How to Find an Apartment in NYC
New York City apartments are nothing like they are on Friends or How I Met Your Mother. They're expensive and tiny. Even worse, they're even hard to find!
Oh, you're looking to move to the Big Apple?
First of all, good luck! Becoming one of millions of New Yorkers involves many trials and tribulations before you even arrive. Finding an apartment in one of the five boroughs can be a complete nightmare depending on where you're looking and your budget. If you're rich, then this article may not be the most useful resource for you, but if you're like most people trying to find the perfect place (so you hopefully won't have to move every other year like many new residents), you've come to the right place.
Apartment hunting becomes depressing pretty fast. I initially searched for a studio apartment in the East Village and quickly realized the potential for a good bang for my buck was low in that area. When I started looking with another person, the pool expanded exponentially. While I ended up finding a great spot right on Tompkins Square Park (it's a fifth-floor walk-up with no laundry in the building), I definitely learned a thing or two from my experience!
Do you already know someone who lives in the city? If yes, ask them if they know of any apartments opening up and if they know anyone else who's apartment hunting and maybe looking for a roommate. Connections in NYC are incredibly valuable, especially since the renters' market is bustling. Brokers are closing deals left and right, so being in the know (or even the first to know) could raise your chances of landing the right place. The more people you know, the better your odds are of maybe, just maybe, finding a rent-stabilized apartment.
Streeteasy is the go-to site for renting and buying property in New York City. It's user-friendly and has the most listings of just about any site of its kind. Please, for goodness sake, use the no fee filter. While paying a broker fee could lead to the best apartment of your dreams, you could be paying that fee every year you renew your lease, which is a rabbit hole you don't want to go down. I wasn't aware of this part of the process when I first went looking. Although the broker I used was helpful, he knew his fee was the catch-22 for every apartment we went to see. While he did decrease his fee to finally seal the deal after over a month of looking, it still added weeks to the process and highlighted the greedy part of the business (yes, they deserve a living, but I also need a place to live at an affordable rate).
Many people rent the first place they find. It's obvious why; you don't want to be homeless or couch-surfing forever. But holding out for the right place can be worth it. I once went to an open house for an apartment: It was a two-bedroom with a sizable living room, but the bedrooms were immensely disproportionate in size (and one didn't have a window). The broker strongly urged us to act fast, claiming we would lose it if we didn't. Two weeks later, the apartment was still on the market. If an apartment is on the market for over a month, there's most likely something wrong with it. Although, if you do find the perfect place that meets many of your needs, it is important to act fast.
Look Around Part 2
Check every corner, every cabinet, the shower's water pressure, the pipes, and even the surrounding area. For example, at one point, my roommate found a place she liked. She was worn down by the process and wanted to be done. While the apartment itself was lovely, there were some concerns about the safety of the surrounding area, and as two young women living alone, this was a major concern to both of us. Trust your instincts.

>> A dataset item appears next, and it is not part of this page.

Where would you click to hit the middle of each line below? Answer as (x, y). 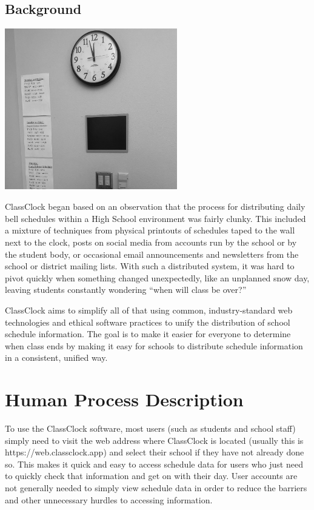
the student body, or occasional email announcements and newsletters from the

If you're planning on living with someone, you're going to have to make compromises at some point. It's important to discuss your respective checklists for a place with your potential roommate. What's your budget? What area do you want to live in? Are you both OK with a walk-up? Is there a subway line you need nearby? Do you prefer a bigger living room or bigger bedrooms?Even after you both come up with your lists, you probably won't find everything you both desire in one place. Ranking your priorities will assist in the exhausting process of finding a home. Don't forget to be open-minded and try to lower your expectations, because New York City apartments are supremely expensive and tiny. Unfortunately, we don't live in a '90s sitcom and
have access to our grandma's rent-stabilized apartment like they do in Friends—when hunting for your own place in the concrete jungle, it's more like Hunger Games.